Rolling Zeros Again

Over 132,000 words now and misbehaving near the end.  The plot threads that should be whipping around each other and forming a terminal shape are instead waving wildly in the breeze.    A good part of that is the current political situation, which is sufficiently dire to grab my attention multiple times a day and suggest things that do not belong in this book as things it’s necessary to write about.   Particularly when I was sicker, and my right ear was stopped up and almost void of hearing.  (Why then?–well, the tinnitus was worse, and I couldn’t put the headphones on and play Bach to force concentration on something other than the GOP and its idiocy from Trump on down.)
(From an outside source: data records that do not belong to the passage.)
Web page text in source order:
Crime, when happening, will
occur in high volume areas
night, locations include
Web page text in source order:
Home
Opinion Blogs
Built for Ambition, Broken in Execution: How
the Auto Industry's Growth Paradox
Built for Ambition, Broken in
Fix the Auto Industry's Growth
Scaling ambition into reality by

(Yeah, so I’m political.  Big surprise, not.)  At any rate, the political situation on Slotter Key is not the same as here,  and Grace’s past is not the past of anyone I know, so when you run across something that looks like commentary on current events while it was being written, they’re not.   They were in the plan way back when, before all this.  My take on politics has been there since Sheepfarmer’s Daughter (there expressed in fantasy terms) and hasn’t lurched to one side or the other due to Trump or his minions.  Still, trying to keep Slotter Key’s peculiar situation completely separate from our peculiar situation hasn’t been easy, and has slowed me down.   It’s also prevented me from doing another Waystation Huygens post, because the characters are eager to talk about our situation and what they would do if they were writing that book.  Maybe later, but NOT NOW I tell them.   Get back to work.   They walk back muttering.  I know what they’re thinking; they’re thinking what messes they’ll put me in when they write that book.
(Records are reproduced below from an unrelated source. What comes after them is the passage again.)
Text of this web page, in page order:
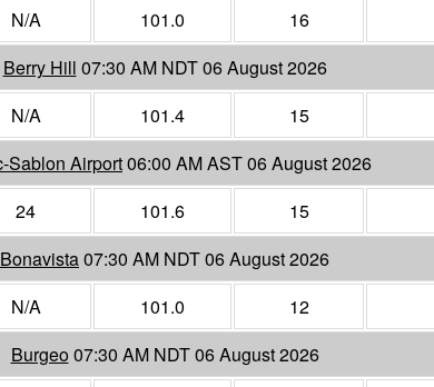
N/A 101.0 16
Berry Hill 07:30 AM NDT 06 August 2026
N/A 101.4 15
Sablon Airport06:00 AM AST 06 August 2026
24 101.6 15
Bonavista07:30 AM NDT 06 August 2026
N/A 101.0 12
Burgeo07:30 AM NDT 06 August 2026
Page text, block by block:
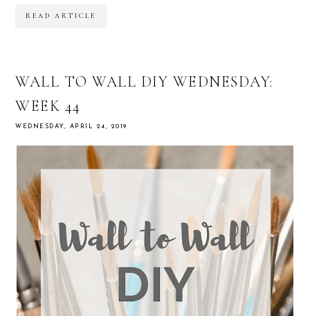
READ ARTICLE
WALL TO WALL DIY WEDNESDAY:
WEEK 44
WEDNESDAY, APRIL 24, 2019
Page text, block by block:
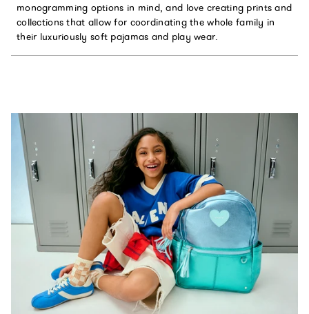
monogramming options in mind, and love creating prints and
collections that allow for coordinating the whole family in
their luxuriously soft pajamas and play wear.
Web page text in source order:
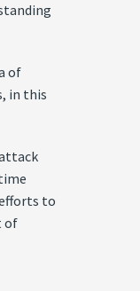
of
in this
to
of

Meanwhile, a character with a very minor part in Cold Welcome–one I hoped would show up in this book–has indeed done so today.   And I know why he waited so long, and realize that now I need to gut several scenes earlier in the book to make room for him. (Don’t worry–one reader’s already told me one of them is boring.   Another needs to come out because it hung exotic weaponry all over the walls of the story and then none of them turned out to be used.  None.  All references to the shiny little boxes with bows on will vanish tomorrow.  Stupid little red herrings for the writer.  I spent precious time on that scene and the subsequent investigation of said boxes.)

Images from the initial cover shoot look good, and I can hope the cover will be snappy and interesting.   I appreciate having the chance to work more with the art director.   We’ll see how useful I am when the cover comes out.   So…still working…fighting distractions…and illnesses…and so on.  It will get done.  It will get done SOON.

2 thoughts on “Rolling Zeros Again

  1. there have been many characters in books who are nasty little snerts,and I have often wondered why the author did not cut their scenes. As to politicians,my late father always said that the highest office in the land should always be an honorary position,and this way the the land would be governed by some one who was not elected for their own self aggrandizement.

  2. Sometimes the author needs those scenes with the nasty little (or big) snerts. For instance, they can be the shadow that shows the real position or shape of the highlighted subject of the painting…and sometimes they’re just fun to write and thus the author’s tempted to keep them. In this instance, though, the boring scene mentioned wasn’t a nasty guy at all–he’s quite a personable young fellow, but he’s garrulous. Once he gets started on topic, he keeps going…and going…and going.

    When you introduce a character for the first time, you may need to feel your way into what he or she is like, and one way to do that is to give them space to talk on the page. Late on, that gets trimmed down, but it’s part of revealing character (it just has to do something else TOO.)